Actually, Achille Maramotti was a pioneer in understanding how important it was to build what today is called a database and communicate with the press and the brand’s customers. Flipping through copies of archived magazines, such as Arianna, which Anna Piaggi helped successfully develop, Griffiths recalled how each season, readers were invited to judge 50 numbered Max Mara looks, which allowed Maramotti to store information about these readers, who were asked to provide their addresses.
“Their responses were very indicative of the women he wanted to attract,” said Griffiths, showing an article on divorce, which was surprisingly inferring that “it wasn’t always the woman’s fault. This revolutionary tone of voice was embraced by Achille Maramotti, who was interested in feminism — not of the bra-burning kind, but in dressing an intelligent and modern, middle-class woman. He wanted to create the perfect outfit not for one woman at a time but in series, which was something nobody had thought about before.”
And he talked to customers to explain the then-innovative concept of ready-to-wear.
Inspired by the styles of legendary French couturiers, Cristóbal Balenciaga and Christian Dior in particular, Maramotti tweaked their designs with precise tailoring, clean silhouettes and lean proportions toward a more Italian fashion sensibility that was Max Mara’s signature.

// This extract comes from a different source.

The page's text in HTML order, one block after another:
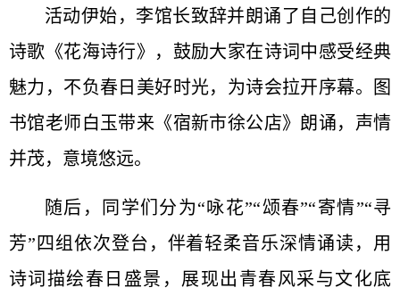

The camel coat, which has become a brand staple, “was a symbol of male authority and was revisited for women,” said Griffiths.
Coat designer Anne-Marie Beretta was instrumental in the 1980s in delivering avant-garde shapes and cementing the success of the camel coat.
Along with her sketches, Max Mara has meticulously saved illustrations by Norma Robinson, Lagerfeld, Emmanuelle Khanh, de Castelbajac and the other designers who have contributed to the brand’s success.
“It is interesting to see how the sketches are translated in the actual outfit, when you compare them with the final result,” he pointed out.
Griffiths also recalled how Maramotti pioneered the concept of capsule collections, asking then-“It” girl and Dior model Lison Bonfils to design a capsule in the early ‘60s — also in the archives.
The sketches also reflect the alterations and variations made through the years on Max Mara’s bestsellers, such as the robe-like Manuela coat launched in the ’90s, or the 101801, as well as the Teddy Bear Coat, a more recent success of the designer, and reinterpreted in new and fun ways.
“This is a luxury company, but we want to make things that will last, investments for life, real clothes for real women, aligned with the founder’s goal,” said Griffiths.